STATE COLLEGE, Pa. – F. Scott Fitzgerald, author of “The Great Gatsby” and other classics of early 20th century American literature, wrote in notes for an unfinished novel that “there are no second acts in American lives.”
Scholars have debated Fitzgerald’s meaning, but the phrase has stuck, and many Americans have clung to it as justification for their own failure to follow through on the things they most want to do, particularly when Jeopardy is on.
Pennsylvania indie rock band The Long Afternoon are setting out to prove that Fitzgerald was a lying bastard by creating a second act for themselves, regardless of what anyone else thinks.
For a band that saw limited success in the 1980s to take a twenty-year hiatus before returning the music world strikes some as an exercise in futility. The Long Afternoon believes those people – perhaps like Fitzgerald – define the meaning of success in terms that don’t match the band’s agenda.
“We’re uninterested in becoming stars,” says Eston Martz, the group’s guitarist and chief songwriter. “That’s not what this is about.”
The group’s new album, “Signifying Nothing,” was recently released on the band’s own Problematic Audio label. It’s available on disk from Amazon.com, TheLongAfternoon.com, cdbaby.com, and others, and available for download from iTunes, Amazon, Rhapsody, emusic.com and most other online music services.
The band is even offering free downloads of the entire album as 128 kps mp3 files for those who might be curious, but, having been burned before by albums full of filler, hesitate to purchase an entire collection of songs without hearing them first.
“Our chief goal is to give people the ability to hear what we’ve created,” Martz says.
“We’re confident that those who really like what we’re doing will be willing to support it, either by downloading it at a higher resolution for a fee, or purchasing a CD, or just helping us underwrite our costs of production by donating what they can afford.”
The Long Afternoon has always comprised Martz and other musicians who have come in and out of the group’s orbit. On this album, as on 2006’s “The Luxury Problem,” the group is Martz, bassist Jeff Edmunds, and drummer Greg Elliott.

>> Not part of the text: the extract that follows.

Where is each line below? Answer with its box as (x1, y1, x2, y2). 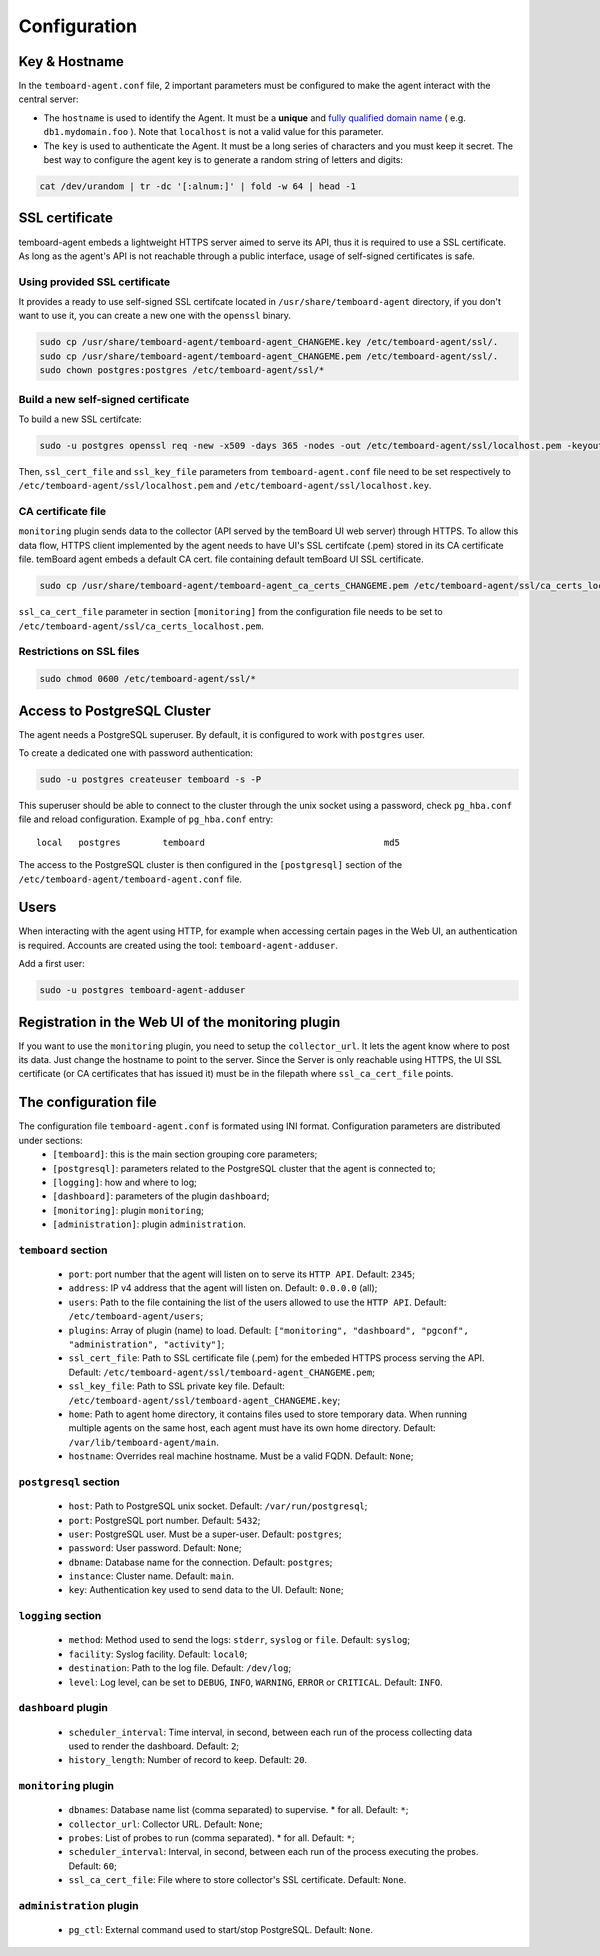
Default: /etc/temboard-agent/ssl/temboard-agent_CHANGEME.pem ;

The title “Signifying Nothing” references a line in Macbeth, but the band—as usual—leaves their intentions open to multiple interpretations. “The title song questions whether abstract ideals are worth dying for, especially if the ideas themselves are based on lies,” Martz says. “So in one sense, the Shakespeare reference is rather literal.
“But the title also answers those who think it’s foolish for people our age to make records,” he says. “They ask, ‘Why bother? It’s not like you’re going to be make money off it.’ Well, that was never the goal—so if that’s your yardstick, fine, this record won’t signify anything to you.
“But the record still exists, so maybe your yardstick needs to be checked.”
Even The Long Afternoon’s name is open to multiple interpretations, which is why Martz selected it 20 years ago. “The name refers to a Brian Aldiss novel,” he says, “but we liked it because you can project whatever you want onto it. The name didn’t predefine what the group could be, or what you might get out of it.
“When we starting out, our parents used to call our practices ‘the long afternoon,’ and that was a good joke. Girlfriends thought we named the band after time we spent with them. Fans who were into drugs thought the name referred to tripping, and that’s a good joke, too. Whatever they think about it is right for them.”
Even for the band’s members, the meaning of the moniker has evolved over time. “Now that we’re as old as we are, ‘The Long Afternoon’ can refer to middle age, too. Some of us never thought we’d be alive this long, so that’s the best joke of all. ‘Gimme geezer indie.’”
Asked what the group’s long-term goals are, Martz says they just plan to issue recorded statements as situations demand, and may engage in live performances when required. “Now that we’ve revived this effort,” he says, “we’ll keep going. Kids can call it geezer indie, but there’s no reason to stop.”